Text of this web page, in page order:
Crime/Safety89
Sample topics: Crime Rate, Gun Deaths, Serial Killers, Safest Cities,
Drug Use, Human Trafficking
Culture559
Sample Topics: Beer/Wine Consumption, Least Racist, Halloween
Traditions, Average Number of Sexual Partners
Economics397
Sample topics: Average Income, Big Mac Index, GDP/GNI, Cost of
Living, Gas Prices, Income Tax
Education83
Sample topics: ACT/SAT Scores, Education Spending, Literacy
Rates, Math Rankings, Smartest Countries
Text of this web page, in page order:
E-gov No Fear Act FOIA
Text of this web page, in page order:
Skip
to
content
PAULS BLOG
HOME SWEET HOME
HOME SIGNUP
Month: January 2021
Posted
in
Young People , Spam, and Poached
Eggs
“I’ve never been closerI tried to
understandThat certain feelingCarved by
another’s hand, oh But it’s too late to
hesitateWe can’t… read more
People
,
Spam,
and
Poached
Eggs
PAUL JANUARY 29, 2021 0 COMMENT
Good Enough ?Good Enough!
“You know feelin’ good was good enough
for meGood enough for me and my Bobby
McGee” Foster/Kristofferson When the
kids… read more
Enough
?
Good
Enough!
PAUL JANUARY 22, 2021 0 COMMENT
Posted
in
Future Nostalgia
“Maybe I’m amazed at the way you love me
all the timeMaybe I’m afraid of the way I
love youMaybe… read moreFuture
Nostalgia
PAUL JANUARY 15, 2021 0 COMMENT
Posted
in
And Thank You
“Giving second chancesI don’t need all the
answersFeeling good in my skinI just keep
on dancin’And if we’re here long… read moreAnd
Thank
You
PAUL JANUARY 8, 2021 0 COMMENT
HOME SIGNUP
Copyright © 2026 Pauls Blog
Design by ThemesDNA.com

● Directions:
Please restate word for word only the lines from the one with "for meGood enough for me and my Bobby" through the final line of the listing above, both of them included.

● Solution to this exercise:
for meGood enough for me and my Bobby
McGee” Foster/Kristofferson When the
kids… read more
Enough
?
Good
Enough!
PAUL JANUARY 22, 2021 0 COMMENT
Posted
in
Future Nostalgia
“Maybe I’m amazed at the way you love me
all the timeMaybe I’m afraid of the way I
love youMaybe… read moreFuture
Nostalgia
PAUL JANUARY 15, 2021 0 COMMENT
Posted
in
And Thank You
“Giving second chancesI don’t need all the
answersFeeling good in my skinI just keep
on dancin’And if we’re here long… read moreAnd
Thank
You
PAUL JANUARY 8, 2021 0 COMMENT
HOME SIGNUP
Copyright © 2026 Pauls Blog
Design by ThemesDNA.com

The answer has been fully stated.